No, this isn’t just interesting. It’s a piece of public art people will actually make a point of seeing, like the Spoonbridge.
I guarantee you it’ll be manipulated the first week it’s in operation. There will be a concerted effort to tweet certain words to influence the algorithm.
We’ll all tweet “happy” and “fun” and “beautiful” for an hour straight, and the thing will glow and mist, and then we’ll tweet “horror” and “angry” and “evil,” only to discover that the thing throbs red and mists sulfuric acid. The best hack will be a series of conflicting emotions that run the spectrum of human experience, resulting in the thing going full plaid, then exploding.
But why just tweets? Why not Facebook updates? The lights could flash quickly to indicate people quickly scrolling down their feed and not reading anything — OK… baby… baby school… concert… picnic… blurry concert picture… whatev… You could get a real-time feed of how much sharing people are ignoring.
MIMMI stands for Minneapolis Interactive Macro-Mood Installation, but what if it stood for the Moderately Intrusive Minnesota-Multiphasic Installation? That’s the famous test that determines your mental state. It has questions like:
I sometimes think someone is reading my mail. (How would you answer that one these days anyway?) Sometimes people talk about me when I’m not around. (What newspaper columnist would say “no”?) I think people are following me. (I’m on Twitter. I hope they’re following me.)
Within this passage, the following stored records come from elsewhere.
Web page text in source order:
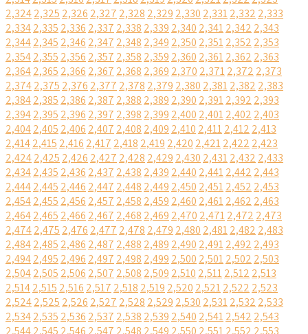
2,3242,325 2,326 2,327 2,328 2,329 2,330 2,3312,332 2,333
2,3342,335 2,336 2,337 2,338 2,339 2,340 2,3412,342 2,343
2,3442,345 2,346 2,347 2,348 2,349 2,350 2,3512,352 2,353
2,3542,355 2,356 2,357 2,358 2,359 2,360 2,3612,362 2,363
2,3642,365 2,366 2,367 2,368 2,369 2,370 2,3712,372 2,373
2,3742,375 2,376 2,377 2,378 2,379 2,380 2,3812,382 2,383
2,3842,385 2,386 2,387 2,388 2,389 2,390 2,3912,392 2,393
2,3942,395 2,396 2,397 2,398 2,399 2,400 2,4012,402 2,403
2,4042,405 2,406 2,407 2,408 2,409 2,410 2,4112,412 2,413
2,4142,415 2,416 2,417 2,418 2,419 2,420 2,4212,422 2,423
2,4242,425 2,426 2,427 2,428 2,429 2,430 2,4312,432 2,433
2,4342,435 2,436 2,437 2,438 2,439 2,440 2,4412,442 2,443
2,4442,445 2,446 2,447 2,448 2,449 2,450 2,4512,452 2,453
2,4542,455 2,456 2,457 2,458 2,459 2,460 2,4612,462 2,463
2,4642,465 2,466 2,467 2,468 2,469 2,470 2,4712,472 2,473
2,4742,475 2,476 2,477 2,478 2,479 2,480 2,4812,482 2,483
2,4842,485 2,486 2,487 2,488 2,489 2,490 2,4912,492 2,493
2,4942,495 2,496 2,497 2,498 2,499 2,500 2,5012,502 2,503
2,5042,505 2,506 2,507 2,508 2,509 2,510 2,5112,512 2,513
2,5142,515 2,516 2,517 2,518 2,519 2,520 2,5212,522 2,523
2,5242,525 2,526 2,527 2,528 2,529 2,530 2,5312,532 2,533
2,5342,535 2,536 2,537 2,538 2,539 2,540 2,5412,542 2,543
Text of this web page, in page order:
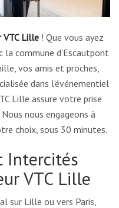
Lille ! Que vous ayez
commune d’Escautpont
vos amis et proches,
dans l’événementiel
Lille assure votre prise
nous engageons à
choix, sous 30 minutes.
Intercités
VTC Lille
sur Lille ou vers Paris,
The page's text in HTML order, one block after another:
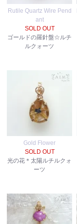
Rutile Quartz Wire Pend
ant
SOLD OUT
ゴールドの羅針盤☆ルチ
ルクォーツ
Gold Flower
SOLD OUT
光の花＊太陽ルチルクォ
ーツ
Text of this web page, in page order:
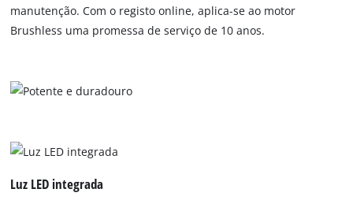
manutenção. Com o registo online, aplica-se ao motor
Brushless uma promessa de serviço de 10 anos.
Luz LED integrada
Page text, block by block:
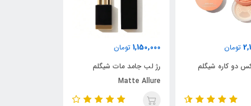
تومان
دو کاره شیگلم
1,150,000 تومان
رژ لب جامد مات شیگلم
Matte Allure
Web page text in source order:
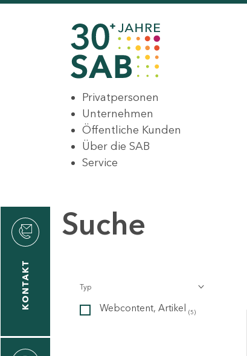
Privatpersonen
Unternehmen
Öffentliche Kunden
Über die SAB
Service
KONTAKT
Suche
Typ
Webcontent, Artikel (5)
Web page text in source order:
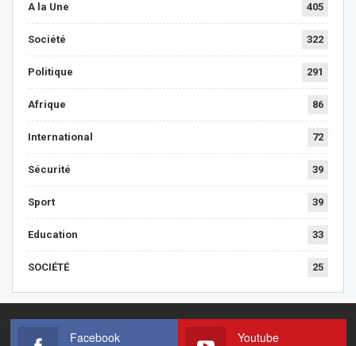
A la Une 405
Société 322
Politique 291
Afrique 86
International 72
Sécurité 39
Sport 39
Education 33
SOCIÉTÉ 25
Facebook Youtube

And so on. Regardless of how people answered, it would provide additional input besides the narrow range of passive-aggressive snark Twitter users deal out 10 times an hour.
How do you communicate Passive-Aggressive Minnesota behavior with color, anyway? Lots of gray with occasional flashes of red? A wan yellow that never fades and never brightens? We’ll find out.
Guaranteed the thing will be full purple on game day, with occasional moments of beer-and-brat brown during the tailgating hours. If the Vikes lose — I know, I know, but it could happen — the lights go dim and the mist turns to sleet.
Sculpture that actually cries on our behalf: That’s art.